Attack of the Boobies
by M. David Lutz on January 22, 2007  
© All rights reserved


Note:  Soon you will realize this story is 
not about birds.  I hope you will also 
understand why I chose to picture a 
pair of  Boobies, as opposed to a 
picture of Jo’s boobies... 

Jo is not a stereotypical blonde.  She could be best described as a cross between Martha Steward and Hillary Clinton, stuffed into the body of Dolly Parton.  Those who know her could accuse her personality of being on steroids.    

She tends to over do things.  If there is such a being as a Booby Fairy, that little girls pray to every night, Jo must have put in a lot of overtime.  Talk about outstanding features - if her boobies were any bigger she would have to have a walker just to get around.  

It’s generally accepted, mainly by men, that there is no such thing as too much money, sex, beer, or boobies.  However due to a recent near fatal accident Jo had to undergo a radical boobie-ectomy and the following are the facts in the case according to the police report, had there been one.  

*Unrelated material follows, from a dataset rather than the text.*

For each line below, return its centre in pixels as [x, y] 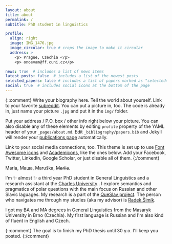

Every morning Jo goes jogging, as she is known to do every morning unless she doesn’t.  She takes her Rotten-whiler with her, named Buttkiss.  However, before she begins she has to secure her bodacious Ta Ta’s in a super support bra made by Goodyear with the reinforced steel belt.  Jo claimed she was on the last leg of a 20-mile jog, which had only taken her 30 minutes, when the trouble began. 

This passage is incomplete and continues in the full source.